Le grand débat, suite, et pas encore fin. Alors que les débats citoyens touchent à leur fin le 15 mars, des conférences nationales thématiques sont organisées cette semaine dans les ministères, avec au menu les quatre grands thèmes voulus par le gouvernement. De quoi nourrir les conférences territoriales qui se tiendront ensuite dans les 13 grandes régions avec des citoyens tirés au sort.

Au ministère de la Justice, pour plancher ce lundi sur le thème de « démocratie et citoyenneté », le gouvernement a vu large : des syndicats réformistes sont présents (CFTD, CFTC, Unsa), des associations d’élus (AMF, Association des maires ruraux de France, Régions de France), environnementales (France nature environnement, la Ligue pour la protection des oiseaux) ou solidaires (ATD quart monde, Secours catholique) ou encore la FNSEA et la Fédération des chasseurs.

Cette conférence nationale est l’occasion de « faire monter à bord les corps intermédiaires. C’est ce qui se passe. Les réunions se passent bien. C’est ouvert, constructif, parfois animé. C’est un moment délibératif » salue au micro de Public Sénat Jean-Paul Bailly, ancien PDG de La Poste et membre du collège des garants du grand débat. Regardez :

Un oubli qui fait mauvais genre

Mais autour de la table, il manque quelques ronds de serviettes. Pour débattre de la démocratie et de la citoyenneté, le gouvernement a pensé à tout le monde sauf… aux associations qui travaillent directement sur le sujet.
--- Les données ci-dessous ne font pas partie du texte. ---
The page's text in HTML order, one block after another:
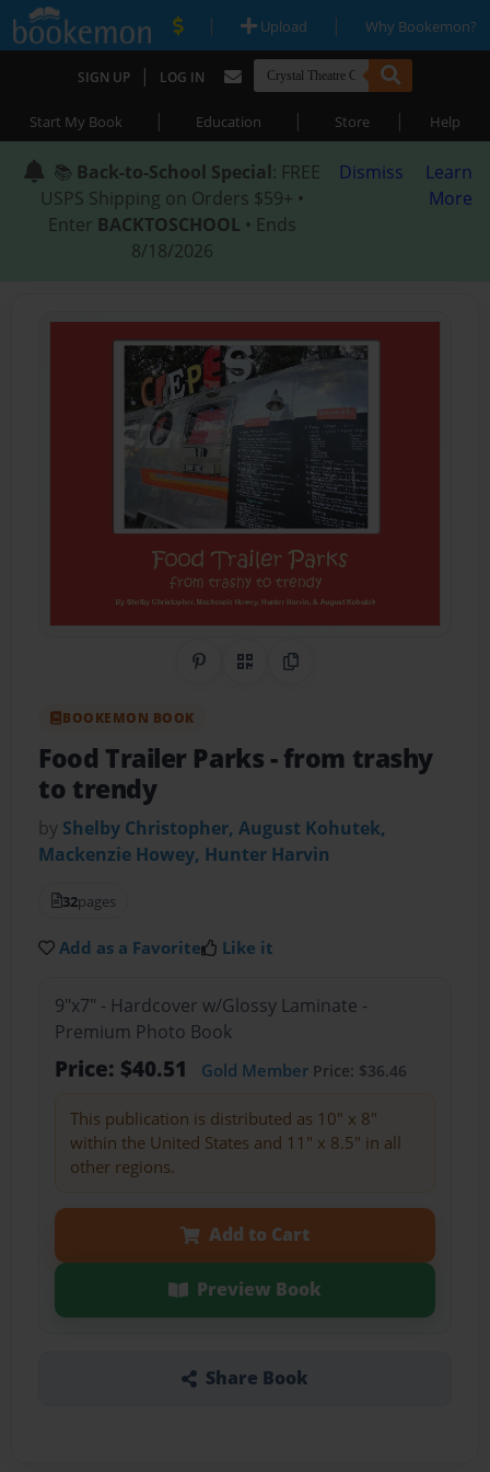
| Upload | Why Bookemon?
SIGN UP | LOG IN
Start My Book | Education | Store | Help
📚 Back-to-School Special: FREE
USPS Shipping on Orders $59+ •
Enter BACKTOSCHOOL • Ends
8/18/2026
Dismiss
Learn
More
Share on Pinterest
QR CodeCopy Link
BOOKEMON BOOK
Food Trailer Parks- from trashy
to trendy
by Shelby Christopher, August Kohutek,
Mackenzie Howey, Hunter Harvin
32pages
Add as a Favorite Like it
9"x7" - Hardcover w/Glossy Laminate -
Premium Photo Book
Price: $40.51 Gold MemberPrice: $36.46
This publication is distributed as 10" x 8"
within the United States and 11" x 8.5" in all
other regions.
Add to Cart
Preview Book
Share Book

Un oubli qui fait mauvais genre. Contactés par publicsenat.fr, la Ligue des droits de l’Homme (LDH), Transparency International France, Anticor ou encore Regards citoyens affirment ne pas avoir été invités. Du côté de l’organisation du grand débat, on assure pourtant que « tout le monde a été invité. Personne n’a été mis de côté ».

Ce n’est pas ce que disent les quatre associations qu’on s’attendait à voir, vu le thème du jour. « On n’a pas été convié. On dirait que les associations spécialisées ne l’ont pas été » nous affirme Benjamin Ooghe-Tabanou, l’un des administrateurs de Regards citoyens. Transparency International, qui travaille sur la démocratie, la transparence et la corruption, « n’a pas eu connaissance » de l’événement et « n’a pas du tout été invité » non plus.
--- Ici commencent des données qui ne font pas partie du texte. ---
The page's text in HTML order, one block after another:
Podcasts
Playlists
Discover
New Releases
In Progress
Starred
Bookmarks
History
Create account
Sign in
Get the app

Même sort pour la LDH. « Nous n’avons pas été invités. Je pense que c’était tout à fait volontaire de la part de la garde des Sceaux » affirme Michel Tubiana, vice-président de la LDH. Après la publication de notre article, le porte-parole du ministère de la Justice, Youssef Badr, a tenu à préciser que le ministère n’y était pour rien. « Nous n’avons, en aucune manière, participé à l’élaboration de la liste. C’est l’organisation du grand débat qui s’en charge. On ne fournit que les locaux » explique le porte-parole de la chancellerie.

De son côté, si Michel Tubiana salue l’« incontestable succès » du grand débat, le responsable de la LDH s’étonne :

« Le gouvernement a ceux avec qui il a envie de discuter et ceux avec qui il considère que ce n’est pas utile. C’est comme la fois où le ministère de l’Intérieur n’a pas invité SOS racisme et le Mrap au sujet de l’antisémitisme ».

L’absence de la Ligue des droits de l’homme avait pourtant été soulignée à Matignon dès décembre par l’un des garants du grand débat. « On avait signalé que la LDH n’était pas là. On a demandé de la rajouter. Le gouvernement devait leur proposer » assure à publicsenat.fr Guy Canivet, autre garant du grand débat et ancien membre du Conseil constitutionnel. Le carton d’invitation n’est visiblement pas parti.

« On a mis à l’écart les associations qui luttent contre la corruption et la fraude fiscale »

Même chose encore du côté d’Anticor, association qui défend la transparence en politique et lutte contre la corruption. « On n’a pas du tout été invité, ni informé » constate son président, Jean-Christophe Picard. « Quand on nous invite, on vient. C’est pour ça qu’on ne nous invite pas » sourit le responsable d’Anticor, « on aurait pourtant eu beaucoup de choses à dire sur l’association des citoyens à l’action publique et son contrôle. On a des solutions pour rétablir la confiance ».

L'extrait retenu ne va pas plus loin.